● Exercise description
Every record that follows should appear again in your answer, exactly the same.

Records from a dataset
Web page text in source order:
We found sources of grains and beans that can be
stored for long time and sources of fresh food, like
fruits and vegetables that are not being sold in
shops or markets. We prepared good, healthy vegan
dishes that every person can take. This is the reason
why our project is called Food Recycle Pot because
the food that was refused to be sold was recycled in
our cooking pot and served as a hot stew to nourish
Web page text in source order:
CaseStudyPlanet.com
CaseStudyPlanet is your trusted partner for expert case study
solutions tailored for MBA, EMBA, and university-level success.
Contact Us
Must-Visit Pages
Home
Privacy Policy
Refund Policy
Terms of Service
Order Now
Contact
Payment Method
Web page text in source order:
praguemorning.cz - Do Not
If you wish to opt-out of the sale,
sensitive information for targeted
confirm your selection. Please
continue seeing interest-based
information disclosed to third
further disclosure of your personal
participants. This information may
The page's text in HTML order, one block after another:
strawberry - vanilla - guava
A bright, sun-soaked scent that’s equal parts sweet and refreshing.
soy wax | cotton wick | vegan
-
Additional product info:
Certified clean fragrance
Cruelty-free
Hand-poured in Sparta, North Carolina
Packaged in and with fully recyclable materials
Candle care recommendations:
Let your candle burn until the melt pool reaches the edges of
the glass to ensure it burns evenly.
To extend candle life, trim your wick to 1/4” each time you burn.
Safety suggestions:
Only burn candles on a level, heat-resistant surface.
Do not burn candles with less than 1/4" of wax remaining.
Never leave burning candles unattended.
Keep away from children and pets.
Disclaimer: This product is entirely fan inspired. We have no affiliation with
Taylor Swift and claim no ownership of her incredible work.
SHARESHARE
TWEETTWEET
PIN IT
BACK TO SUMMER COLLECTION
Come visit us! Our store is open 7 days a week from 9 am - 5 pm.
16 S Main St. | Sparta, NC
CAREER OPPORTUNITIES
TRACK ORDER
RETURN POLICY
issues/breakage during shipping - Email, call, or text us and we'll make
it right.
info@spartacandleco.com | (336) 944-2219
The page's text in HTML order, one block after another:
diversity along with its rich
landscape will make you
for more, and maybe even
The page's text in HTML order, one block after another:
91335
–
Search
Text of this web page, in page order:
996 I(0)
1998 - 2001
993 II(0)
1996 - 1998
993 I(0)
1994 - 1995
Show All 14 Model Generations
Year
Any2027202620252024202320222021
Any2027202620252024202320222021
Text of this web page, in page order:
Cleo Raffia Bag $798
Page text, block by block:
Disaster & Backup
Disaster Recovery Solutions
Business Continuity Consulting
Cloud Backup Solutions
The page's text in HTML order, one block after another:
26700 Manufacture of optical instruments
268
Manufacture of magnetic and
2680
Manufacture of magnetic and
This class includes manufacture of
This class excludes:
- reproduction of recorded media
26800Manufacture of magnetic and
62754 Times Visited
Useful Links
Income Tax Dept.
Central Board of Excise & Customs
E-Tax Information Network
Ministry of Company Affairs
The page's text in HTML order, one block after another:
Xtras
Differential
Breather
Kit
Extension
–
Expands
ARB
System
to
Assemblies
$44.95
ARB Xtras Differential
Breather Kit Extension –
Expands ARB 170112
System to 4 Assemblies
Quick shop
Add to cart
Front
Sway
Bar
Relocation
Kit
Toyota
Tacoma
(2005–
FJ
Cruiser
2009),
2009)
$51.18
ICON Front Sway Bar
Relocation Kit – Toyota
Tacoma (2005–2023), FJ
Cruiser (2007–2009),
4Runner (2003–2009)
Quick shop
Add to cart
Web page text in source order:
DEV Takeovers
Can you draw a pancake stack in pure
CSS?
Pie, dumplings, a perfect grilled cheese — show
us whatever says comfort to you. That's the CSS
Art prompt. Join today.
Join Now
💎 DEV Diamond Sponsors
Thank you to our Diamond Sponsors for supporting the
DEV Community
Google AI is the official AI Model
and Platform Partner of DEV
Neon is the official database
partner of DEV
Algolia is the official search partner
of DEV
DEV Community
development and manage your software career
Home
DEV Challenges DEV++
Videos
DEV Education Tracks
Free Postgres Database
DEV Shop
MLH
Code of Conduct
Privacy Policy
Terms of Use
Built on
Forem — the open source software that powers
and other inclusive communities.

● Solution for this exercise
Web page text in source order:
We found sources of grains and beans that can be
stored for long time and sources of fresh food, like
fruits and vegetables that are not being sold in
shops or markets. We prepared good, healthy vegan
dishes that every person can take. This is the reason
why our project is called Food Recycle Pot because
the food that was refused to be sold was recycled in
our cooking pot and served as a hot stew to nourish
Web page text in source order:
CaseStudyPlanet.com
CaseStudyPlanet is your trusted partner for expert case study
solutions tailored for MBA, EMBA, and university-level success.
Contact Us
Must-Visit Pages
Home
Privacy Policy
Refund Policy
Terms of Service
Order Now
Contact
Payment Method
Web page text in source order:
praguemorning.cz - Do Not
If you wish to opt-out of the sale,
sensitive information for targeted
confirm your selection. Please
continue seeing interest-based
information disclosed to third
further disclosure of your personal
participants. This information may
The page's text in HTML order, one block after another:
strawberry - vanilla - guava
A bright, sun-soaked scent that’s equal parts sweet and refreshing.
soy wax | cotton wick | vegan
-
Additional product info:
Certified clean fragrance
Cruelty-free
Hand-poured in Sparta, North Carolina
Packaged in and with fully recyclable materials
Candle care recommendations:
Let your candle burn until the melt pool reaches the edges of
the glass to ensure it burns evenly.
To extend candle life, trim your wick to 1/4” each time you burn.
Safety suggestions:
Only burn candles on a level, heat-resistant surface.
Do not burn candles with less than 1/4" of wax remaining.
Never leave burning candles unattended.
Keep away from children and pets.
Disclaimer: This product is entirely fan inspired. We have no affiliation with
Taylor Swift and claim no ownership of her incredible work.
SHARESHARE
TWEETTWEET
PIN IT
BACK TO SUMMER COLLECTION
Come visit us! Our store is open 7 days a week from 9 am - 5 pm.
16 S Main St. | Sparta, NC
CAREER OPPORTUNITIES
TRACK ORDER
RETURN POLICY
issues/breakage during shipping - Email, call, or text us and we'll make
it right.
info@spartacandleco.com | (336) 944-2219
The page's text in HTML order, one block after another:
diversity along with its rich
landscape will make you
for more, and maybe even
The page's text in HTML order, one block after another:
91335
–
Search
Text of this web page, in page order:
996 I(0)
1998 - 2001
993 II(0)
1996 - 1998
993 I(0)
1994 - 1995
Show All 14 Model Generations
Year
Any2027202620252024202320222021
Any2027202620252024202320222021
Text of this web page, in page order:
Cleo Raffia Bag $798
Page text, block by block:
Disaster & Backup
Disaster Recovery Solutions
Business Continuity Consulting
Cloud Backup Solutions
The page's text in HTML order, one block after another:
26700 Manufacture of optical instruments
268
Manufacture of magnetic and
2680
Manufacture of magnetic and
This class includes manufacture of
This class excludes:
- reproduction of recorded media
26800Manufacture of magnetic and
62754 Times Visited
Useful Links
Income Tax Dept.
Central Board of Excise & Customs
E-Tax Information Network
Ministry of Company Affairs
The page's text in HTML order, one block after another:
Xtras
Differential
Breather
Kit
Extension
–
Expands
ARB
System
to
Assemblies
$44.95
ARB Xtras Differential
Breather Kit Extension –
Expands ARB 170112
System to 4 Assemblies
Quick shop
Add to cart
Front
Sway
Bar
Relocation
Kit
Toyota
Tacoma
(2005–
FJ
Cruiser
2009),
2009)
$51.18
ICON Front Sway Bar
Relocation Kit – Toyota
Tacoma (2005–2023), FJ
Cruiser (2007–2009),
4Runner (2003–2009)
Quick shop
Add to cart
Web page text in source order:
DEV Takeovers
Can you draw a pancake stack in pure
CSS?
Pie, dumplings, a perfect grilled cheese — show
us whatever says comfort to you. That's the CSS
Art prompt. Join today.
Join Now
💎 DEV Diamond Sponsors
Thank you to our Diamond Sponsors for supporting the
DEV Community
Google AI is the official AI Model
and Platform Partner of DEV
Neon is the official database
partner of DEV
Algolia is the official search partner
of DEV
DEV Community
development and manage your software career
Home
DEV Challenges DEV++
Videos
DEV Education Tracks
Free Postgres Database
DEV Shop
MLH
Code of Conduct
Privacy Policy
Terms of Use
Built on
Forem — the open source software that powers
and other inclusive communities.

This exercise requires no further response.